Data shown ▸
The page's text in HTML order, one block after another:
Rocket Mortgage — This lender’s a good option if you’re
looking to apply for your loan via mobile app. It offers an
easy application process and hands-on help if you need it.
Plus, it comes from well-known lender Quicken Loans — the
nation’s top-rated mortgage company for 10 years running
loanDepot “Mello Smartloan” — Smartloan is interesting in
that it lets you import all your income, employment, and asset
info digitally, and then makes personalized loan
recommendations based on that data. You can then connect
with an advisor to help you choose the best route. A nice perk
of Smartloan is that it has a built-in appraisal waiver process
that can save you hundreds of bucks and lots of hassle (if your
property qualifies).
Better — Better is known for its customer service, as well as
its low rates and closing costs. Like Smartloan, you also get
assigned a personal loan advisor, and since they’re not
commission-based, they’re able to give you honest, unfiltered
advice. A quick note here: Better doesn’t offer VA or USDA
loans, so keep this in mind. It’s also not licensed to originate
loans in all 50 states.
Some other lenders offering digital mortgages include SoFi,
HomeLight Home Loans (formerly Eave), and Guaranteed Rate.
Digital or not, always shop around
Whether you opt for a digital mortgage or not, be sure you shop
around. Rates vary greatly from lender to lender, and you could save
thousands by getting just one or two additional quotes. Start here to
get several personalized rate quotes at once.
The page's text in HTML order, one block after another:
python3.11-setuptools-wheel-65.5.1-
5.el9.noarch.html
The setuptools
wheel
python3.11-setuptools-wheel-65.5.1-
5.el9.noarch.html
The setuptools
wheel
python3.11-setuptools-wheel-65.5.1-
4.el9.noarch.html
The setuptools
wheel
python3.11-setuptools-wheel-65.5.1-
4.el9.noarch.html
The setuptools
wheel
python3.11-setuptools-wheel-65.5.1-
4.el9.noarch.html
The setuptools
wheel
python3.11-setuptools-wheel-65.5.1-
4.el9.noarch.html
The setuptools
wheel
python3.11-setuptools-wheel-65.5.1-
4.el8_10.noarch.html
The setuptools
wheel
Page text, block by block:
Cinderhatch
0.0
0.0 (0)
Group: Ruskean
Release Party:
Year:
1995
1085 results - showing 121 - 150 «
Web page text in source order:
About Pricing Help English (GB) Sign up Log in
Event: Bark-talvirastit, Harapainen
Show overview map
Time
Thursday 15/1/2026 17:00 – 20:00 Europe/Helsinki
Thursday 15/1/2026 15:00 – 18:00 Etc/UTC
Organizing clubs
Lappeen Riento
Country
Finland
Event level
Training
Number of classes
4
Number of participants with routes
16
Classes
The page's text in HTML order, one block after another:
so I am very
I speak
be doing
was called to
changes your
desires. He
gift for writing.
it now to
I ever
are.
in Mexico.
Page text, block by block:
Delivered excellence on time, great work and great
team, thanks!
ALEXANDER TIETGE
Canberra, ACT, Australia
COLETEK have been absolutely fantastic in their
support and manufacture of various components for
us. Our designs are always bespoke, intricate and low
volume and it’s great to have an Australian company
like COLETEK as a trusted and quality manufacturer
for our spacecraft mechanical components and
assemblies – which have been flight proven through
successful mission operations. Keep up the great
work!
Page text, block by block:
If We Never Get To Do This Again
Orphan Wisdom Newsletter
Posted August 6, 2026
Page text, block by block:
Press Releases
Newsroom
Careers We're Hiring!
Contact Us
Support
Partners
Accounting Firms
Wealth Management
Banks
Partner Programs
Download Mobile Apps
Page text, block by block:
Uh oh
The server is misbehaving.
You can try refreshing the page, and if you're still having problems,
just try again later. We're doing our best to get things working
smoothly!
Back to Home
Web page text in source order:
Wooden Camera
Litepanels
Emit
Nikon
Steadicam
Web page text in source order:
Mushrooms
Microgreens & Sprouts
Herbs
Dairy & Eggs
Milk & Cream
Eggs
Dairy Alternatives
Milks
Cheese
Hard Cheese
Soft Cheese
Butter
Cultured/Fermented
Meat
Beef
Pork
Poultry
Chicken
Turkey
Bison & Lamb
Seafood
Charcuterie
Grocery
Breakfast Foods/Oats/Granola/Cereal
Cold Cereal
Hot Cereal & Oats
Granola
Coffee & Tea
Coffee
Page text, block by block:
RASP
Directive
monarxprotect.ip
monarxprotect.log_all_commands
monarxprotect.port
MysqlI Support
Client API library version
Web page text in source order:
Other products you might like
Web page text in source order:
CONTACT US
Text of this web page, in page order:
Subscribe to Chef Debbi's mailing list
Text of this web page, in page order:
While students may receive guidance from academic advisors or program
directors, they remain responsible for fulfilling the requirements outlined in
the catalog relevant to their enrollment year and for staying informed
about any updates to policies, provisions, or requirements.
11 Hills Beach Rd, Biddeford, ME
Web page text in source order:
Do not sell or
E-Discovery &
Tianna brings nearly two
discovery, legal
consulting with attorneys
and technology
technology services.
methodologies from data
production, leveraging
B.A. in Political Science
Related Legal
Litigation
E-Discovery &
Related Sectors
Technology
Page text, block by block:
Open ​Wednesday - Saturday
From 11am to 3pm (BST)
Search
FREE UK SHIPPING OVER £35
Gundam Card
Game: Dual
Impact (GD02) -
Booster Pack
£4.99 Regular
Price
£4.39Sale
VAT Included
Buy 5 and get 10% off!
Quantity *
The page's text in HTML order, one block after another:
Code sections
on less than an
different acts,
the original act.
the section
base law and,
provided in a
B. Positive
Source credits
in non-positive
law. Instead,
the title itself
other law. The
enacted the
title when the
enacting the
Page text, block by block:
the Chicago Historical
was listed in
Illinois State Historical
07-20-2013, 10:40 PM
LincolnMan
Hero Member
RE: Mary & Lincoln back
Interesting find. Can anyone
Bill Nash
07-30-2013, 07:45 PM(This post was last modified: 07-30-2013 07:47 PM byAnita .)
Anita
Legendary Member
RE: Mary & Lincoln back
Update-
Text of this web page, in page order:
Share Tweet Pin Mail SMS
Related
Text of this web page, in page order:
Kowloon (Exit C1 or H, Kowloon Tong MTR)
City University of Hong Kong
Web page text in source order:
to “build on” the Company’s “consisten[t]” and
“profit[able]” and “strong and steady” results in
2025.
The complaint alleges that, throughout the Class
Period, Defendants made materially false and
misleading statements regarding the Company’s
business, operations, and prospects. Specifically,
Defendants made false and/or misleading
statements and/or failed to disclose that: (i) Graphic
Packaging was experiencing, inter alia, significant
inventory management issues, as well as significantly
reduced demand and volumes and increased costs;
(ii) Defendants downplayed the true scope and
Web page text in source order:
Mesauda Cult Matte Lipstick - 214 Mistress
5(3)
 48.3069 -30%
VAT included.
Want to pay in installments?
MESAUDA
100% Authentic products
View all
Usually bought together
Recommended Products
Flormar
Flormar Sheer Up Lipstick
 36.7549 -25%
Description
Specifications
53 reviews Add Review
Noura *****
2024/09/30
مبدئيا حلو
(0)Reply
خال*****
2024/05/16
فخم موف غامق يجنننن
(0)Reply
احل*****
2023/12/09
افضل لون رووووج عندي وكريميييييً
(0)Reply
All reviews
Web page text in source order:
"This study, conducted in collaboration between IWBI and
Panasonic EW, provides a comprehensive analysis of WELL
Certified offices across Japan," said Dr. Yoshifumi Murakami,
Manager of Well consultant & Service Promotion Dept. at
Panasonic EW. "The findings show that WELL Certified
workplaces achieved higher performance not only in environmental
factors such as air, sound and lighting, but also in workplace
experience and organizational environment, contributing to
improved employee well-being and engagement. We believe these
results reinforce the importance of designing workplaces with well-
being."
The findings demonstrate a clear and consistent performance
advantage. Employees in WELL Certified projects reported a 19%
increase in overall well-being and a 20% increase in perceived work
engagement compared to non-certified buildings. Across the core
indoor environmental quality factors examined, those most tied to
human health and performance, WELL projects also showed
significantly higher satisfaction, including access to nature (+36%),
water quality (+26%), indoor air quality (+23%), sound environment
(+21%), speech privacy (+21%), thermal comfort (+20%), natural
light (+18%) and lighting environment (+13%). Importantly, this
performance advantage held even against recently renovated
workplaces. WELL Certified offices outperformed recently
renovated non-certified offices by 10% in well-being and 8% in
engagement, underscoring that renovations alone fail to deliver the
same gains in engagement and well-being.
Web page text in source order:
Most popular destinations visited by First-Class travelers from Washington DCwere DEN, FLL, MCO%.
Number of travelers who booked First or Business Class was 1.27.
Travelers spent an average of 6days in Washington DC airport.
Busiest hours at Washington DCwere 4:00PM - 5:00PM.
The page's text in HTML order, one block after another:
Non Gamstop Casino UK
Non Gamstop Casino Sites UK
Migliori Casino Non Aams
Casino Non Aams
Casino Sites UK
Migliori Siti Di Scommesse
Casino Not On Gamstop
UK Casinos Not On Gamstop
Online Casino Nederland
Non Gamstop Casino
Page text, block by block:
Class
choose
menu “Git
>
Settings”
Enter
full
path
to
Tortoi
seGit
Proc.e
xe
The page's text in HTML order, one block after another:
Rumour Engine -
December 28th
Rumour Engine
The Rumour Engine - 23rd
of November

Exercise aim ▸
In the reply, include exactly the lines from the beginning of the entries above through the line holding "recommendations based on", and nothing besides.

Response area ▸
The page's text in HTML order, one block after another:
Rocket Mortgage — This lender’s a good option if you’re
looking to apply for your loan via mobile app. It offers an
easy application process and hands-on help if you need it.
Plus, it comes from well-known lender Quicken Loans — the
nation’s top-rated mortgage company for 10 years running
loanDepot “Mello Smartloan” — Smartloan is interesting in
that it lets you import all your income, employment, and asset
info digitally, and then makes personalized loan
recommendations based on that data. You can then connect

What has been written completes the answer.